Problem: Exactly what is written in the records below should be returned, minus the images.

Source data
==========

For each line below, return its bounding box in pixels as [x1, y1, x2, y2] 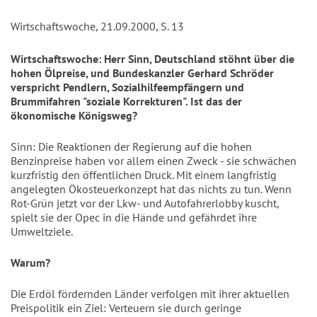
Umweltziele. [11, 224, 73, 238]
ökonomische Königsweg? [11, 108, 137, 122]
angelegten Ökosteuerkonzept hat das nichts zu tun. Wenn [11, 182, 292, 196]
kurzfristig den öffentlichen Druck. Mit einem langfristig [11, 168, 277, 182]
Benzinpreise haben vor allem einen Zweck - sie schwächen [11, 154, 296, 168]
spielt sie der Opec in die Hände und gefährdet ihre [11, 210, 257, 224]
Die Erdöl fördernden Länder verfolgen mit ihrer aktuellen [11, 287, 289, 301]
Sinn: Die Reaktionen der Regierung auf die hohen [11, 139, 252, 154]
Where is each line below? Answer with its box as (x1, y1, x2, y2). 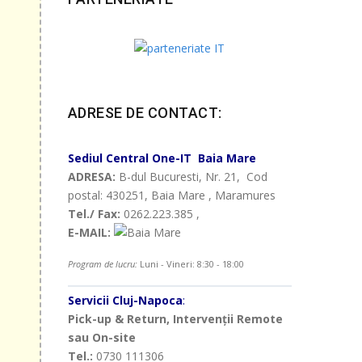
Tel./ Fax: (67, 206, 120, 222)
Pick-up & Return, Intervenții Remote (67, 311, 283, 327)
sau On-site (67, 330, 136, 346)
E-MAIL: (67, 225, 111, 241)
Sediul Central (67, 150, 152, 166)
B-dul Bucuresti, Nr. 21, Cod (115, 169, 267, 185)
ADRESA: (67, 169, 116, 185)
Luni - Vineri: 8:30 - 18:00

==========

Exercise result:
For each line below, return its bounding box in pixels as [x1, y1, x2, y2] 
Umweltziele. [11, 224, 73, 238]
ökonomische Königsweg? [11, 108, 137, 122]
angelegten Ökosteuerkonzept hat das nichts zu tun. Wenn [11, 182, 292, 196]
kurzfristig den öffentlichen Druck. Mit einem langfristig [11, 168, 277, 182]
Benzinpreise haben vor allem einen Zweck - sie schwächen [11, 154, 296, 168]
spielt sie der Opec in die Hände und gefährdet ihre [11, 210, 257, 224]
Die Erdöl fördernden Länder verfolgen mit ihrer aktuellen [11, 287, 289, 301]
Sinn: Die Reaktionen der Regierung auf die hohen [11, 139, 252, 154]
Where is each line below? Answer with its box as (x1, y1, x2, y2). 
Tel./ Fax: (67, 206, 120, 222)
Pick-up & Return, Intervenții Remote (67, 311, 283, 327)
sau On-site (67, 330, 136, 346)
E-MAIL: (67, 225, 111, 241)
Sediul Central (67, 150, 152, 166)
B-dul Bucuresti, Nr. 21, Cod (115, 169, 267, 185)
ADRESA: (67, 169, 116, 185)
Luni - Vineri: 8:30 - 18:00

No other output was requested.